L’Illinois a fait de la transition vers les énergies propres une priorité majeure ces dernières années avec l’adoption du Future Energy Jobs Act (FEJA) en 2016 et du Climate and Equitable Jobs Act (CEJA) en 2021. Ces deux textes de loi donnent la priorité à une transition équitable, visant à éviter et à remédier aux méfaits historiques associés à l’injustice environnementale.
Cependant, un étude récentePublié dans Géographie politique Une étude réalisée par l’Université de l’Illinois à Urbana-Champaign suggère que l’État, en tentant de réparer les torts historiques, a utilisé une perspective trop étroite pour définir l’équité dans le CEJA, ce qui a conduit à des injustices perçues pour les communautés rurales, souvent blanches.

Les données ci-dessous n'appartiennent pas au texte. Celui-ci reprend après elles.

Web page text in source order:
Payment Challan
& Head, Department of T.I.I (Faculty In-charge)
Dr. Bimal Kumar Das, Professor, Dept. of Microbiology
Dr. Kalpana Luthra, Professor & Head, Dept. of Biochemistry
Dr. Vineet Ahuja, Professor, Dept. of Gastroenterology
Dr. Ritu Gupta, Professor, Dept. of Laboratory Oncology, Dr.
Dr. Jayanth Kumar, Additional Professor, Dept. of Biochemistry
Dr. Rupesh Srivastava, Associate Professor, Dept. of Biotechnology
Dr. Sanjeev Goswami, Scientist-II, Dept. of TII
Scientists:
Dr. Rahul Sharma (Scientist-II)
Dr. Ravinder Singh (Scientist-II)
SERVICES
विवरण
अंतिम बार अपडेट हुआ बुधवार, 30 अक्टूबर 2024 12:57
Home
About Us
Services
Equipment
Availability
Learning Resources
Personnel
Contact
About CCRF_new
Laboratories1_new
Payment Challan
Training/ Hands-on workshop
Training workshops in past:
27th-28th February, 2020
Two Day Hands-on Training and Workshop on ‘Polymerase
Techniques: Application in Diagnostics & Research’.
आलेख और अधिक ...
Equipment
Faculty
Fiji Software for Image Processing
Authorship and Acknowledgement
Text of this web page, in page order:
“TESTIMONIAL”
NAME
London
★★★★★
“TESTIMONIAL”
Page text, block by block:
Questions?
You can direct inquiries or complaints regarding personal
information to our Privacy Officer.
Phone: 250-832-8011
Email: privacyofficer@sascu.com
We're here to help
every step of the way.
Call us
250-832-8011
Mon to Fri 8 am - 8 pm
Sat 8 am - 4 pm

L’étude suggère que l’État a donné la priorité aux communautés historiquement marginalisées lors de l’attribution des avantages (faibles coûts énergétiques) de l’énergie renouvelable, mais n’a pas été suffisamment intentionnel dans la prise en compte des charges (infrastructures et changement d’affectation des sols) qui incombaient aux communautés rurales. Cela a conduit à des plaintes d’injustice dans ces communautés, en particulier autour des éoliennes.

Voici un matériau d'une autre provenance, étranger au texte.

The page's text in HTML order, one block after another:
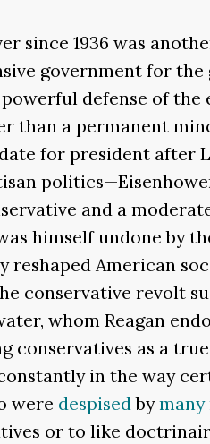
1936 was
government for the
defense of
than a permanent
for president after
and a
himself undone by
American
conservative revolt
whom Reagan
as a
in the way
were despisedbymany
or to like
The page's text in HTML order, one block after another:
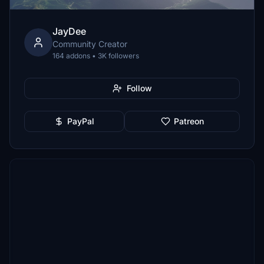
JayDee
Community Creator
164 addons • 3K followers
Follow
PayPal Patreon
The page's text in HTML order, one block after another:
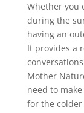
Whether you
during the
having an
It provides a
Mother
need to
for the
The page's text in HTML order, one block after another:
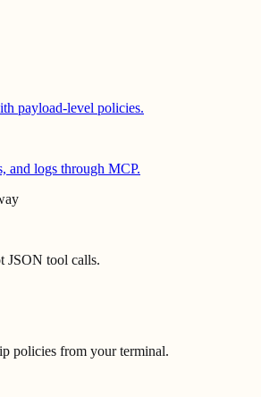
payload-level policies.
and logs through MCP.
JSON tool calls.
policies from your terminal.
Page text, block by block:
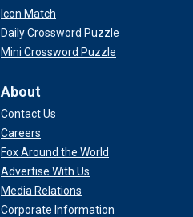
Icon Match
Daily Crossword Puzzle
Mini Crossword Puzzle
About
Contact Us
Careers
Fox Around the World
Advertise With Us
Media Relations
Corporate Information
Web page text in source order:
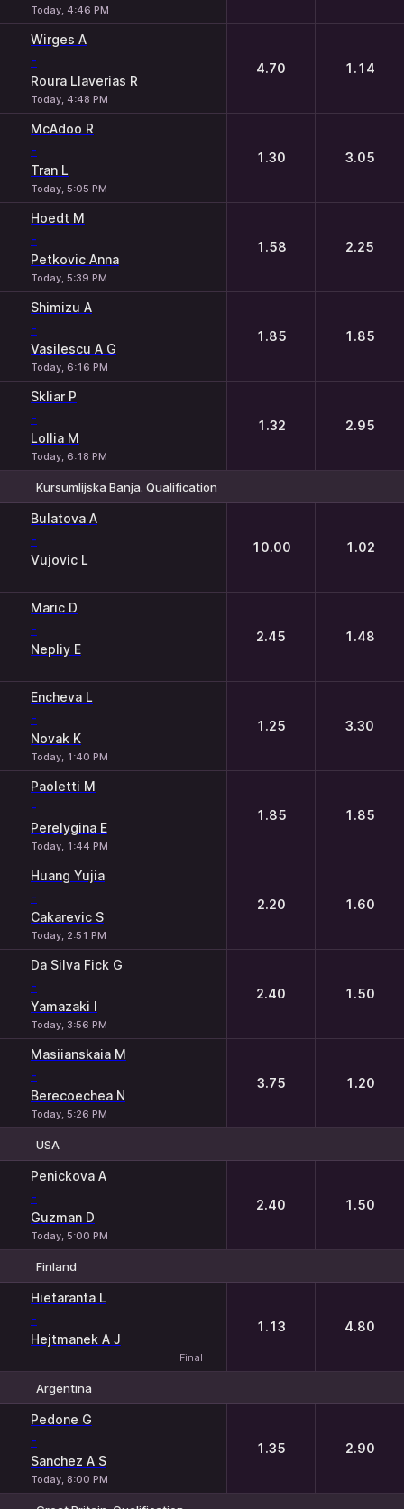
Today, 4:46 PM
Wirges A
-
Roura Llaverias R
Today, 4:48 PM
4.70 1.14
McAdoo R
-
Tran L
Today, 5:05 PM
1.30 3.05
Hoedt M
-
Petkovic Anna
Today, 5:39 PM
1.58 2.25
Shimizu A
-
Vasilescu A G
Today, 6:16 PM
1.85 1.85
Skliar P
-
Lollia M
Today, 6:18 PM
1.32 2.95
Kursumlijska Banja. Qualification
Bulatova A
-
Vujovic L
10.00 1.02
Maric D
-
Nepliy E
2.45 1.48
Encheva L
-
Novak K
Today, 1:40 PM
1.25 3.30
Paoletti M
-
Perelygina E
Today, 1:44 PM
1.85 1.85
Huang Yujia
-
Cakarevic S
Today, 2:51 PM
2.20 1.60
Da Silva Fick G
-
Yamazaki I
Today, 3:56 PM
2.40 1.50
Masiianskaia M
-
Berecoechea N
Today, 5:26 PM
3.75 1.20
USA
Penickova A
-
Guzman D
Today, 5:00 PM
2.40 1.50
Finland
Hietaranta L
-
Hejtmanek A J
Final
1.13 4.80
Argentina
Pedone G
-
Sanchez A S
Today, 8:00 PM
1.35 2.90
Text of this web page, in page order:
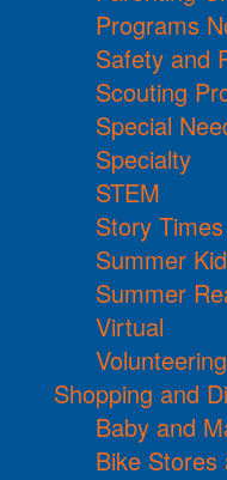
Programs
Safety and
Scouting
Special
Specialty
STEM
Story Times
Summer
Summer
Virtual
Volunteering
Shopping and
Baby and
Bike Stores
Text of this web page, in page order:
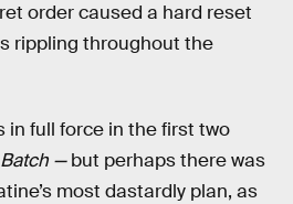
order caused a hard reset
rippling throughout the
in full force in the first two
—but perhaps there was
most dastardly plan, as
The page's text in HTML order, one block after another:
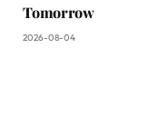
Tomorrow
2026-08-04
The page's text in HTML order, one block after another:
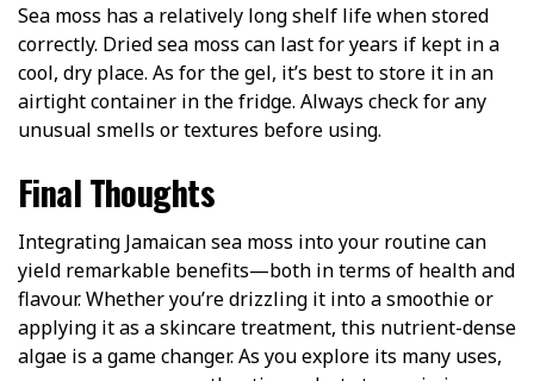
Sea moss has a relatively long shelf life when stored
correctly. Dried sea moss can last for years if kept in a
cool, dry place. As for the gel, it’s best to store it in an
airtight container in the fridge. Always check for any
unusual smells or textures before using.
Final Thoughts
Integrating Jamaican sea moss into your routine can
yield remarkable benefits—both in terms of health and
flavour. Whether you’re drizzling it into a smoothie or
applying it as a skincare treatment, this nutrient-dense
algae is a game changer. As you explore its many uses,
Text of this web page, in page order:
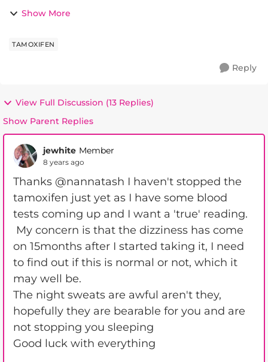
months now and at first I didn't really have
have noticed an i...
Show More
TAMOXIFEN
Reply
View Full Discussion (13 Replies)
Show Parent Replies
jewhite Member
8 years ago
Thanks @nannatash I haven't stopped the
tamoxifen just yet as I have some blood
tests coming up and I want a 'true' reading.
My concern is that the dizziness has come
on 15months after I started taking it, I need
to find out if this is normal or not, which it
may well be.
The night sweats are awful aren't they,
hopefully they are bearable for you and are
not stopping you sleeping
Good luck with everything

« Il existe de nombreuses façons de définir la justice. Les gens la comprennent très différemment selon les circonstances », a déclaré l’auteur de l’étude, McKenzie Johnson, professeur adjoint au Département des ressources naturelles et des sciences de l’environnement du College of Agricultural, Consumer and Environmental Sciences (ACES) de l’Illinois.
L’étude, co-écrite par Shannon Anderson, ancienne étudiante en master de Johnson, a cartographié les modèles de développement éolien dans l’Illinois, classés selon que les protocoles de zonage étaient régressifs (tentant d’arrêter l’énergie éolienne), progressistes (tentant de l’attirer) ou neutres (permettant au marché de guider les décisions de zonage autour de l’éolien).

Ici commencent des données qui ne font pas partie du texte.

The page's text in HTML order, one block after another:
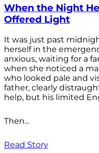
When the Night
Offered Light
It was just past
herself in the
anxious, waiting for a
when she noticed a
who looked pale and
father, clearly
help, but his limited
Then...
Read Story
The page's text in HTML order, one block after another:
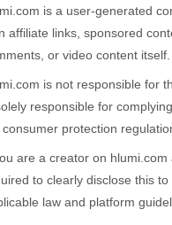
is a user-generated
affiliate links, sponsored
or video content itself.
is not responsible for
responsible for
consumer protection
are a creator on
to clearly disclose this
law and platform
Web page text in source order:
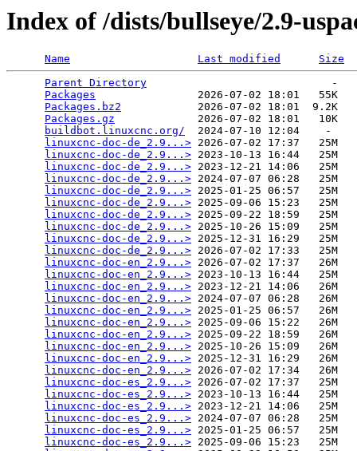
Index of /dists/bullseye/2.9-
Name Last modified
Size
Parent Directory
                             -
Packages
                2026-07-02 18:01   55K
Packages.bz2
            2026-07-02 18:01  9.2K
Packages.gz
             2026-07-02 18:01   10K
buildbot.linuxcnc.org/
  2024-07-10 12:04    -
linuxcnc-doc-de_2.9...> 2026-07-02 17:37   25M
linuxcnc-doc-de_2.9...> 2023-10-13 16:44   25M
linuxcnc-doc-de_2.9...> 2023-12-21 14:06   25M
linuxcnc-doc-de_2.9...> 2024-07-07 06:28   25M
linuxcnc-doc-de_2.9...> 2025-01-25 06:57   25M
linuxcnc-doc-de_2.9...> 2025-09-06 15:23   25M
linuxcnc-doc-de_2.9...> 2025-09-22 18:59   25M
linuxcnc-doc-de_2.9...> 2025-10-26 15:09   25M
linuxcnc-doc-de_2.9...> 2025-12-31 16:29   25M
linuxcnc-doc-de_2.9...> 2026-07-02 17:33   25M
linuxcnc-doc-en_2.9...> 2026-07-02 17:37   26M
linuxcnc-doc-en_2.9...> 2023-10-13 16:44   25M
linuxcnc-doc-en_2.9...> 2023-12-21 14:06   26M
linuxcnc-doc-en_2.9...> 2024-07-07 06:28   26M
linuxcnc-doc-en_2.9...> 2025-01-25 06:57   26M
linuxcnc-doc-en_2.9...> 2025-09-06 15:22   26M
linuxcnc-doc-en_2.9...> 2025-09-22 18:59   26M
linuxcnc-doc-en_2.9...> 2025-10-26 15:09   26M
linuxcnc-doc-en_2.9...> 2025-12-31 16:29   26M
linuxcnc-doc-en_2.9...> 2026-07-02 17:34   26M
linuxcnc-doc-es_2.9...> 2026-07-02 17:37   25M
linuxcnc-doc-es_2.9...> 2023-10-13 16:44   25M
linuxcnc-doc-es_2.9...> 2023-12-21 14:06   25M
linuxcnc-doc-es_2.9...> 2024-07-07 06:28   25M
linuxcnc-doc-es_2.9...> 2025-01-25 06:57   25M
linuxcnc-doc-es_2.9...> 2025-09-06 15:23   25M

« Nous avons constaté qu’après le premier boom éolien en 2007, de nombreux comtés du sud de l’État ont décidé qu’ils ne voulaient pas que l’énergie éolienne s’installe avec leurs énormes turbines », a déclaré M. Johnson. « On a donc commencé à voir un zonage régressif avec des limites strictes et des réglementations restrictives qui ont rendu impossible la construction de parcs éoliens par les promoteurs. »
Johnson et Anderson ont suivi la réponse de l’État, montrant qu’il a accru son autorité au fil du temps, passant d’une simple offre de conseils en matière de zonage à une annulation complète du zonage au niveau du comté afin d’atteindre les objectifs énoncés dans le CEJA.
« Donner la priorité aux communautés qui ont subi des dommages environnementaux peut être une solution juste », a déclaré M. Johnson. « Mais lorsqu’un État retire unilatéralement le pouvoir d’atteindre ses objectifs, même s’il s’agit de l’objectif le plus souhaitable et le plus équitable auquel on puisse penser, ce n’est pas de la justice. »
La CEJA ne définit pas réellement la « justice énergétique » dans le cadre de la loi, mais Johnson affirme que la législation s’appuie sur des mesures conventionnelles de justice environnementale – en particulier la race – qui reconnaissent comment les effets en aval des industries polluantes ont eu un impact disproportionné sur les communautés noires, brunes, à faible revenu, immigrantes et urbaines. Cela diffère des indicateurs utilisés dans les définitions de la justice énergétique, qui incluent la disponibilité et l’accès à l’énergie, l’accessibilité financière et l’équité intergénérationnelle et intragénérationnelle. La justice énergétique accorde également la priorité à une prise de décision représentative et impartiale en matière d’énergie.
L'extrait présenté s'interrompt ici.